We are given an array nums of non negative integers. We can say nums is special if there exists a number x such that there are exactly x numbers in nums that are greater than or equal to x

The idea is simple we just need to find a number x such that there are exactly x numbers in the array nums that are greater than or equal to x

Let’s take a example:

nums = [3, 5]

I’ll take x as 1:

If x == 1 --> is there any single number in the nums array that is greater than or equal to one?

In this case it returns True because there are two various numbers that meets the condition

Let’s take x as 2:

If x == 2 --> are there any two numbers in the nums array that are greater than or equal to two?

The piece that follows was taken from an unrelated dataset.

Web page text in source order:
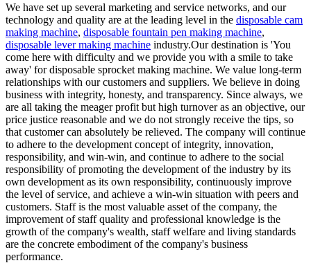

Looking at the condition we can tell that there are two numbers in the array that meet the condition

So the answer we would return is 2 and not 1 because it kinda takes the highest value

From this first case I was able to conclude that the value of x doesn’t essentially need to be in the array but it must be less than or equal to the length of the array i.e x <= len(nums)

Let us take another example:

nums = [0, 4, 3, 0, 4]

I’ll take x as 1:

If x == 1 --> is there any single value in the nums array that is greater than or equal to one? --> True

When x is 2:

If x == 2 --> are there any two numbers in the nums array that are greater than or equal to two? --> True

When x is 3:

If x == 3 --> are there any three numbers in the num array that are greater than or equal to three --> True

When x is 4:

If x == 4 --> are there are four numbers in the num array that are greater than or equal to four --> False

This case returned False this means that the previous result is what will be returned as it returns True so the answer is 3

After I understood that I was able to come up with an idea I can use to implement this and find the value of x:

Initialize variable x as 1 because from the constraint, 1 <= nums.length <= 100 and I’ll be using that in the future of this program
In a while loop I’ll iterate till x is less than or equal to the length of the array i.e x <= len(nums)
I set a variable count as 0, then I iterate through all the numbers in the number array on each iteration I’ll check if number >= x which is the condition required for us to perform
If that is True then I’ll increment variable count by 1
I’ll check if count == x and if it is, I’ll return x
Else I’ll increment x by 1
If after the loop and no values is found I’ll return -1

Solve Script: link

My approach is Ok but not well optimized

Anyways after looking at others solution I found this approach which made use of Binary Search

Here’s the way it was used:

It initialized left, right to it’s corresonding value (the standard stuff xD)
In a while loop, we calculates the mid value
Inside the loop, we use a list comprehension and the sum function to count the number of elements in nums that are greater than or equal to mid. This count is stored in the variable count.
We then shift the search range depending on the value of count

Here’s the script implementation:

def specialArray(nums):
    left, right = 0, len(nums) - 1

    while left <= right:
        mid = left + (right - left) // 2
        count = sum(1 for num in nums if num >= mid)

        if count == mid:
            return mid
        elif count > mid:
            left = mid + 1
        else:
            right = mid - 1

    return -1

nums = [0,4,3,0,4]
r = specialArray(nums)

print(r)

It works pretty well